#### Required action
Below are the records; give again exactly the lines from the one containing "For each line" through the one containing "那么尽快停止吧！ (27, 105)", leaving out pictures.

#### Recorded information

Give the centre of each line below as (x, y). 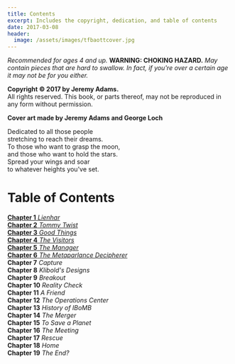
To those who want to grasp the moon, (64, 147)
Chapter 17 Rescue (35, 338)
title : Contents (31, 14)
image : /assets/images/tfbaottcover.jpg (74, 40)
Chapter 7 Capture (35, 263)
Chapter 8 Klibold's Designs (49, 271)
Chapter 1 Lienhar (34, 217)
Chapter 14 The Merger (42, 315)
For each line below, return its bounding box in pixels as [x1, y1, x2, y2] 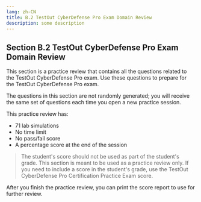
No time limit [14, 128, 47, 136]
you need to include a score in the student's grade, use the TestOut [20, 166, 188, 173]
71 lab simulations [14, 122, 59, 130]
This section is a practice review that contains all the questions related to [6, 68, 187, 75]
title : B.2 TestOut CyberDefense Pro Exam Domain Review [6, 14, 152, 21]
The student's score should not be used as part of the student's [20, 153, 179, 160]
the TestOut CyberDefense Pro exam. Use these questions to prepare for [6, 74, 187, 81]
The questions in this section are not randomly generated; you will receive [6, 92, 190, 99]
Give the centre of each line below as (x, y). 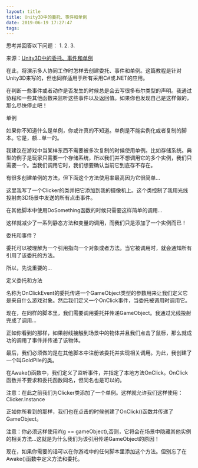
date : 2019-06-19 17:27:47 (39, 22)
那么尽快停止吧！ (27, 105)
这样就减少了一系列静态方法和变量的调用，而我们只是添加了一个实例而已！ (96, 223)
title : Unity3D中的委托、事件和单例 (47, 17)
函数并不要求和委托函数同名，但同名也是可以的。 (65, 380)
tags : (13, 28)
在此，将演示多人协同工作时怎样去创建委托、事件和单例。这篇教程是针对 (94, 71)
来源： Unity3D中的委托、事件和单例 (49, 58)

#### Written answer
For each line below, return its bounding box in pixels as [x1, y1, x2, y2] 
No time limit [14, 128, 47, 136]
you need to include a score in the student's grade, use the TestOut [20, 166, 188, 173]
71 lab simulations [14, 122, 59, 130]
This section is a practice review that contains all the questions related to [6, 68, 187, 75]
title : B.2 TestOut CyberDefense Pro Exam Domain Review [6, 14, 152, 21]
The student's score should not be used as part of the student's [20, 153, 179, 160]
the TestOut CyberDefense Pro exam. Use these questions to prepare for [6, 74, 187, 81]
The questions in this section are not randomly generated; you will receive [6, 92, 190, 99]
Give the centre of each line below as (x, y). 
date : 2019-06-19 17:27:47 (39, 22)
那么尽快停止吧！ (27, 105)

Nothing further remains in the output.